Hypotension/Shock
Shock = state of hypoperfusion to tissues, resulting in decreased tissue oxygen delivery à end result is cell injury and death, organ failure, and death.
· Tissue perfusion (Mean Arterial Pressure) is determined by Cardiac Output (= HR X Stroke Volume) and Systemic Vascular Resistance (SVR):
MAP = CO x SVR
- Main mechanisms underlying shock: Broadly speaking, the cardiovascular system is essentially a plumbing system, involving a pump (heart), the pipes and tank (vasculature), and fluid in the tank (blood). (Sorry, future cardiologists, but it really is that simple).
Problems can occur at each of those levels:
1. Hypovolemic Shock – not enough fluid in the tank
- Hemorrhage (i.e. trauma, GI bleed, etc)
- Severe dehydration
- Capillary leak (SIRS – e.g. severe pancreatitis, sepsis)
2. Cardiogenic Shock – pump malfunction
a) Mechanical – Massive MI (e.g. affecting the LAD, causing LV dysfunction), Acute valvular dysfunction (e.g., chordae tendinae rupture from MI leading to acute MR, endocarditis causing valvular regurgitation), other mechanical problems post-MI (free wall rupture, VSD), also just progression of severe CH
b) Arrhythmogenic – Either tachy- or brady-arrhythmias
- Also consider Iatrogenic – overdose of negative inotropes (beta blockers, CCBs)
3. Distributive Shock – vasodilation of the vasculature – the tank is expanded
- SIRS and Sepsis – most common cause
- Anaphylaxis
- Adrenal Shock (cortisol upregulates alpha receptors and catecholamine production and maintains vascular tone)

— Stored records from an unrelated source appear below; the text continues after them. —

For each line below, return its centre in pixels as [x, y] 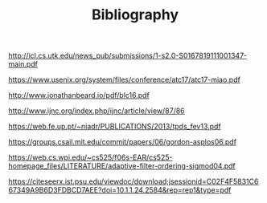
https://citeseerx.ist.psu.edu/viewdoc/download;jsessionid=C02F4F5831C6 [133, 181]
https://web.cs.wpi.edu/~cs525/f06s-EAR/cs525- [90, 157]
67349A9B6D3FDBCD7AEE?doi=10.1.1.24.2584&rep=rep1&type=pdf [120, 190]
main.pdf [23, 64]
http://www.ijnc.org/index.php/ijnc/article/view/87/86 [97, 111]
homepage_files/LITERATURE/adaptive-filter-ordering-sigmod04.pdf [122, 166]
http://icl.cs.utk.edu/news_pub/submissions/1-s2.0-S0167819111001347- [128, 56]
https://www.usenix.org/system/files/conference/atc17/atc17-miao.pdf [125, 80]
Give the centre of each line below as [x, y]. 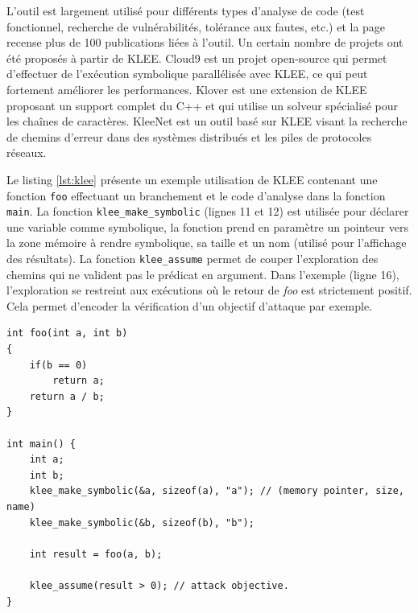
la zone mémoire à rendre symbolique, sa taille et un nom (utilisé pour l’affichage [207, 243]
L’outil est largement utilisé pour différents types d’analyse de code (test [186, 10]
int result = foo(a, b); [96, 554]
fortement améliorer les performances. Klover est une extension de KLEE [187, 89]
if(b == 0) [58, 365]
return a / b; [67, 396]
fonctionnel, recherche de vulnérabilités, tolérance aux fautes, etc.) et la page [196, 26]
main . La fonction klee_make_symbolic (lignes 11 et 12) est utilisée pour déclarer [208, 211]
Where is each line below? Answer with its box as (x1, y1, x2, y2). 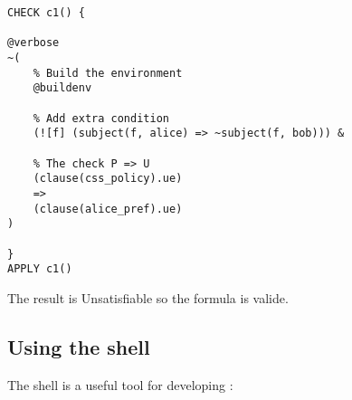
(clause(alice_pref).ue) (33, 202, 183, 215)
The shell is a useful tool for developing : (7, 375, 233, 394)
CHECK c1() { (7, 6, 85, 19)
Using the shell (7, 332, 150, 360)
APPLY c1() (7, 262, 72, 276)
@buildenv (33, 81, 92, 95)
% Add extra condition (33, 111, 169, 125)
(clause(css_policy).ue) (33, 172, 183, 186)
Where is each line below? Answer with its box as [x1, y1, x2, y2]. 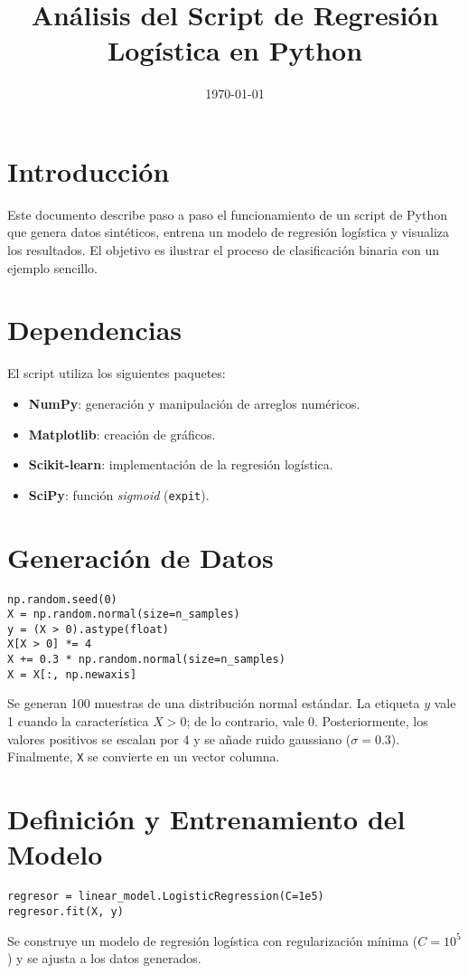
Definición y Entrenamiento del [7, 800, 406, 837]
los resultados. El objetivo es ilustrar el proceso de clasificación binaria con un [7, 241, 440, 260]
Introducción [7, 152, 170, 189]
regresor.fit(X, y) [7, 904, 124, 918]
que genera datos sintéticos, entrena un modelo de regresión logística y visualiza [7, 222, 450, 241]
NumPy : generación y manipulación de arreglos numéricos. [28, 393, 360, 412]
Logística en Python [107, 32, 363, 69]
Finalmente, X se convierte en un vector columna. [7, 747, 280, 766]
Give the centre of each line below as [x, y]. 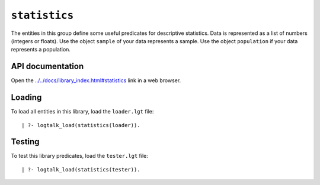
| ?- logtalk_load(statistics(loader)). [81, 125]
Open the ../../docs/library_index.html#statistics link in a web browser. [96, 80]
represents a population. [41, 50]
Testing [25, 142]
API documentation [47, 66]
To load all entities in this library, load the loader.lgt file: [82, 112]
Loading [26, 98]
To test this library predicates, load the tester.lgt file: [79, 156]
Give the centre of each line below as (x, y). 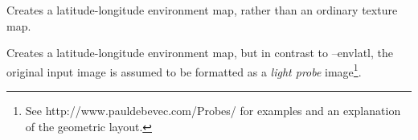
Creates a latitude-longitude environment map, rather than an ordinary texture (202, 10)
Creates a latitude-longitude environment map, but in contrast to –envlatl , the (200, 53)
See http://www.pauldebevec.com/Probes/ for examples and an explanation (213, 111)
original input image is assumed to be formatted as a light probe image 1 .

- Neurogenic Shock – loss of autonomic innervations of vasculature. Often seen in spinal cord injuries.
4. Obstructive shock – obstruction to the flow through the pump. Important to recognize, since basically all of these require some sort of emergent physical intervention to relieve the obstruction.
- Massive PE
- Cardiac tamponade
- Constrictive Pericarditis
- Tension pneumothorax
- Abdominal compartment syndrome (compresses IVC and heart)
There are certainly clues on exam that can quickly point you towards one direction or another: looking at the BP, is there a wide pulse pressure (more indicative of distributive shock) or a narrow pulse pressure (more indicative of cardiogenic shock, although also hypovolemic and obstructive). Is there fever (i.e. sepsis). Is the JVP elevated? Are the extremities warm, or cold/clammy?